§ YOUR OBJECTIVE: Set down the lines below, exactly, starting at the one that contains "coherent with the" and stopping at the last line, inclusive. Omit pictures.

§ Excerpts from a dataset:
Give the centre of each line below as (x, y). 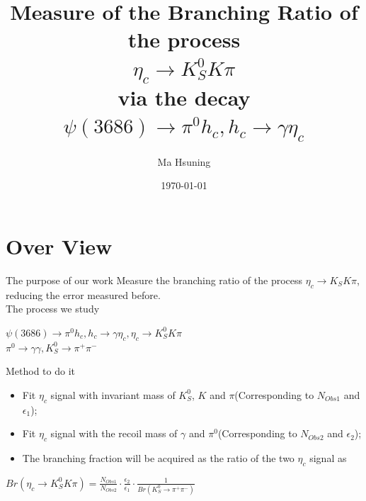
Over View (59, 246)
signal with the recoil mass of (114, 433)
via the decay (184, 97)
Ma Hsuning (184, 161)
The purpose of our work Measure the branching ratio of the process (154, 280)
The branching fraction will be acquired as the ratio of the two (158, 457)
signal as (328, 457)
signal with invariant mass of (113, 394)
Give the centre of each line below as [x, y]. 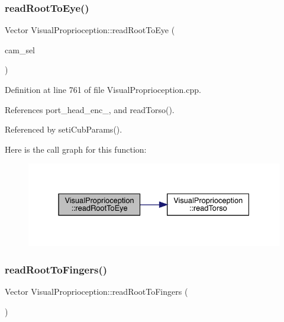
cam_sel [20, 49]
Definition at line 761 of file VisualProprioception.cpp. [103, 89]
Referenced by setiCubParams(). [64, 129]
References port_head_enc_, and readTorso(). [90, 109]
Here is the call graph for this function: [76, 149]
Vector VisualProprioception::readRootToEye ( [90, 30]
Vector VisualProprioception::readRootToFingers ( [96, 292]
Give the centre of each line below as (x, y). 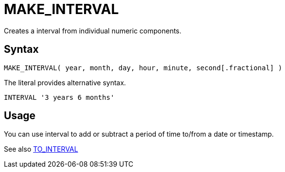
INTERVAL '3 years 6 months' (59, 97)
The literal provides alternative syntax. (65, 82)
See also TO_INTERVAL (41, 149)
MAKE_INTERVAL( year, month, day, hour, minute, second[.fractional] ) (143, 68)
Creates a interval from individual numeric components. (93, 31)
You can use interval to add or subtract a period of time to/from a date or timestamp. (139, 134)
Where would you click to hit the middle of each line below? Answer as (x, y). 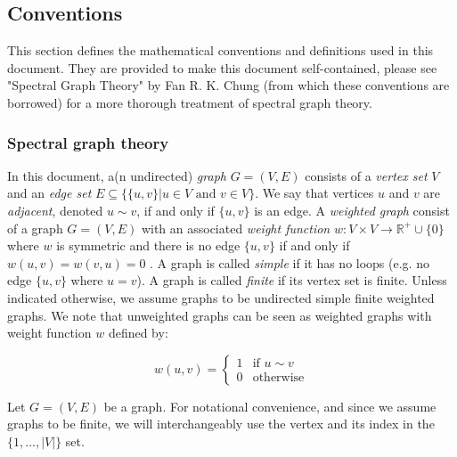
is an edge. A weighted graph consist (352, 210)
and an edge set (49, 193)
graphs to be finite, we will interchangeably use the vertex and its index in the (221, 424)
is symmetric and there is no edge (148, 245)
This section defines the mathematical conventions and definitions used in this (220, 50)
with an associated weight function (236, 228)
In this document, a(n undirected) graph (117, 175)
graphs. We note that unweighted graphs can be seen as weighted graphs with (220, 315)
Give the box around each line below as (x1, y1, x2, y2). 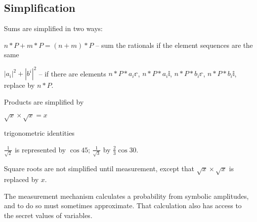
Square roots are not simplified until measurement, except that (4, 163, 194, 173)
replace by (4, 80, 35, 90)
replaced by (4, 174, 39, 185)
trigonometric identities (4, 128, 75, 138)
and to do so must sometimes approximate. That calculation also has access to (4, 200, 242, 211)
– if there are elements (39, 68, 106, 78)
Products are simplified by (4, 97, 84, 107)
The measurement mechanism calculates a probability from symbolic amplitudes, (4, 190, 249, 201)
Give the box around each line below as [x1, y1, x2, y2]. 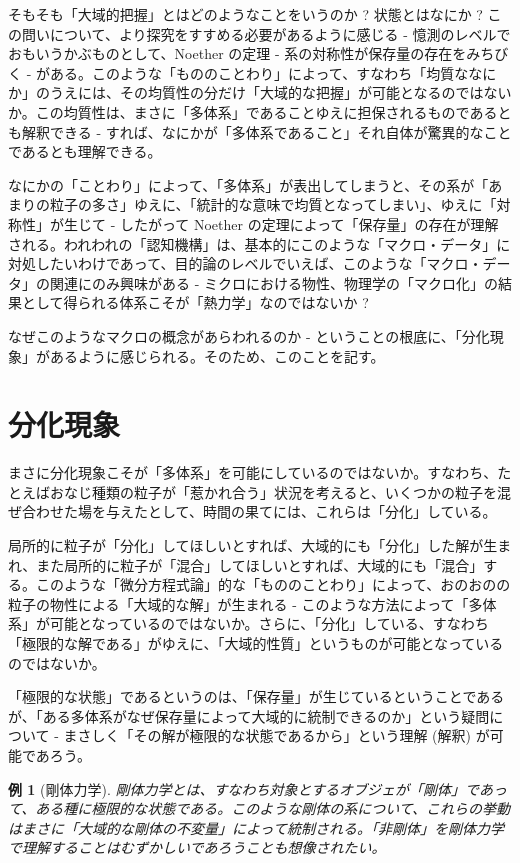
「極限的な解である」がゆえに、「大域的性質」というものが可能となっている [8, 632, 504, 653]
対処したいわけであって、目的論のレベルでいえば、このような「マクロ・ [8, 253, 483, 274]
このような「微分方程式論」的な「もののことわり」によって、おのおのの [35, 574, 511, 595]
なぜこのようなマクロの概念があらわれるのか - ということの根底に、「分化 [8, 325, 490, 346]
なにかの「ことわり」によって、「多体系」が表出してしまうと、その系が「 [8, 174, 489, 195]
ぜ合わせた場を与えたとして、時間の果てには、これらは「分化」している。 [8, 501, 497, 522]
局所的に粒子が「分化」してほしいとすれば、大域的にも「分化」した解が [8, 535, 484, 555]
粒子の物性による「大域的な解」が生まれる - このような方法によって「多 [8, 593, 483, 614]
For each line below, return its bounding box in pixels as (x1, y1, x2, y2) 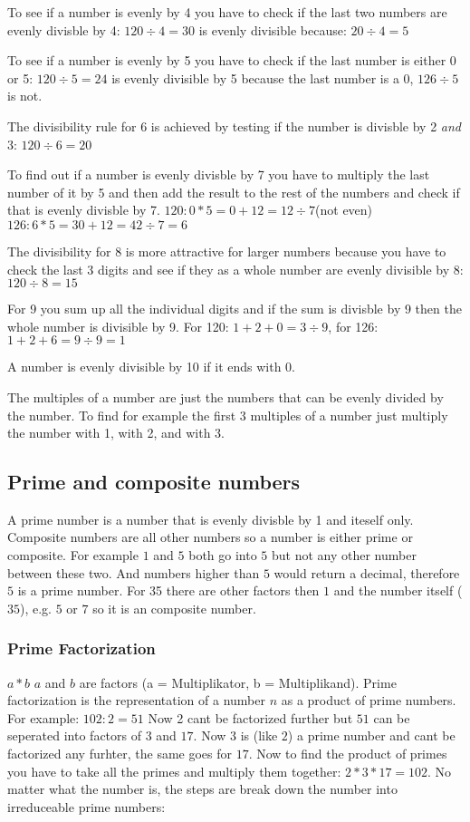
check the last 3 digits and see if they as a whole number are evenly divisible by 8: (7, 259, 464, 278)
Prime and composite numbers (7, 468, 301, 496)
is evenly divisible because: (198, 20, 347, 39)
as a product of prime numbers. (281, 691, 456, 710)
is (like (240, 726, 278, 745)
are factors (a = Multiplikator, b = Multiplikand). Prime (79, 672, 397, 691)
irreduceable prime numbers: (7, 797, 166, 816)
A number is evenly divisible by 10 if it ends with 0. (7, 357, 295, 376)
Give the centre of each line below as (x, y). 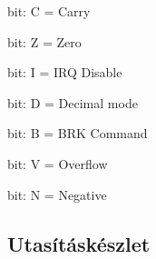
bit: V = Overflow (58, 163)
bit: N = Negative (57, 194)
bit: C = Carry (49, 11)
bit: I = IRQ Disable (65, 72)
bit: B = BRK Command (78, 133)
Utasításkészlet (79, 243)
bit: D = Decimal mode (73, 102)
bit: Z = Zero (44, 41)
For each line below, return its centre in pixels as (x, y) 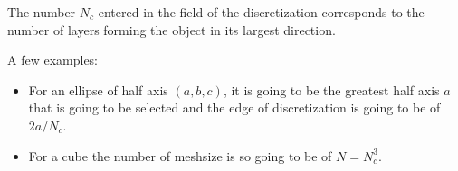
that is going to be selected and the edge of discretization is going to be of (234, 108)
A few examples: (53, 60)
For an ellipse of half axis (98, 90)
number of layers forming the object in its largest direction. (172, 29)
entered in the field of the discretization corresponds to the (261, 12)
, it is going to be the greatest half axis (331, 90)
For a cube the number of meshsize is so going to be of (180, 155)
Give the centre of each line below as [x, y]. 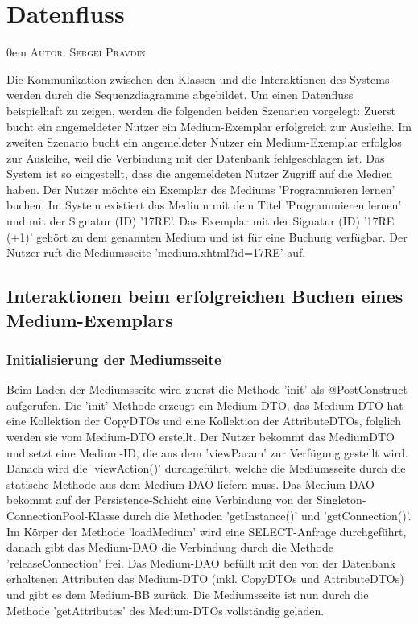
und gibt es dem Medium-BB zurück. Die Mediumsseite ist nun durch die [188, 594]
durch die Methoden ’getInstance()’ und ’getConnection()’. [267, 515]
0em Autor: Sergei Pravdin [76, 52]
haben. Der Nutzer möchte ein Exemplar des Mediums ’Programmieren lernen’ [201, 189]
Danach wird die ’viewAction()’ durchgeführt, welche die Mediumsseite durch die [206, 468]
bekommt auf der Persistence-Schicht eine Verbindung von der [160, 500]
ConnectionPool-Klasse [63, 515]
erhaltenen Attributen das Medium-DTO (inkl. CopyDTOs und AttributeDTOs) [205, 579]
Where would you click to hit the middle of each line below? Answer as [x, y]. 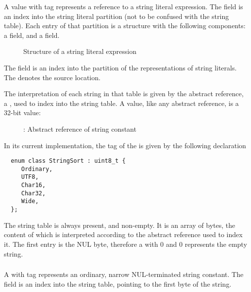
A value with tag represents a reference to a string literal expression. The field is [124, 6]
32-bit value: [22, 112]
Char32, [33, 193]
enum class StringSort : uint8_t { [68, 161]
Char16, [33, 185]
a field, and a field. [32, 35]
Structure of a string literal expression [80, 51]
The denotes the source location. [52, 77]
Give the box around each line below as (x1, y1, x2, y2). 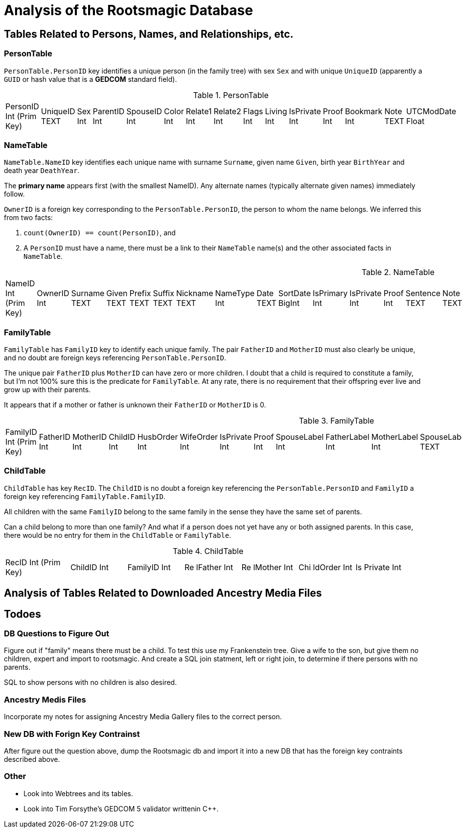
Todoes (4, 607, 41, 620)
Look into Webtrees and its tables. (23, 789, 133, 798)
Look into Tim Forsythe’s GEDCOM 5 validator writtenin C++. (23, 804, 219, 813)
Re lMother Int (241, 562, 293, 572)
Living (265, 106, 287, 116)
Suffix (153, 288, 174, 299)
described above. (4, 755, 60, 763)
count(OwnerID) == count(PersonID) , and (23, 228, 176, 237)
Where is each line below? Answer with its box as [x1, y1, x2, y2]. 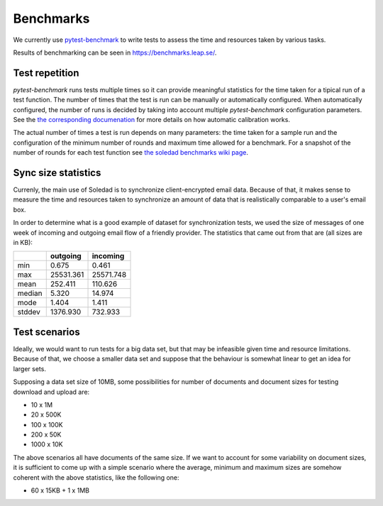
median [17, 288, 43, 298]
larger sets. [13, 364, 46, 373]
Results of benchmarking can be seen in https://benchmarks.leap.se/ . [13, 48, 217, 57]
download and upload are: [13, 387, 90, 396]
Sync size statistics [13, 167, 101, 179]
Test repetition [13, 67, 79, 79]
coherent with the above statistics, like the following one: [13, 473, 180, 482]
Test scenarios [13, 326, 81, 338]
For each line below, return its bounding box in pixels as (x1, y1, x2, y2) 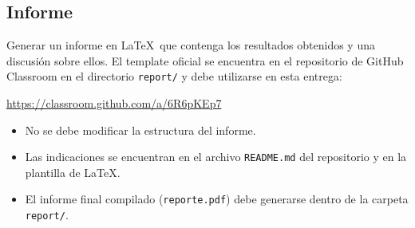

§ REPLY:
coherent with the above statistics, like the following one: [13, 473, 180, 482]
Test scenarios [13, 326, 81, 338]
For each line below, return its bounding box in pixels as (x1, y1, x2, y2) 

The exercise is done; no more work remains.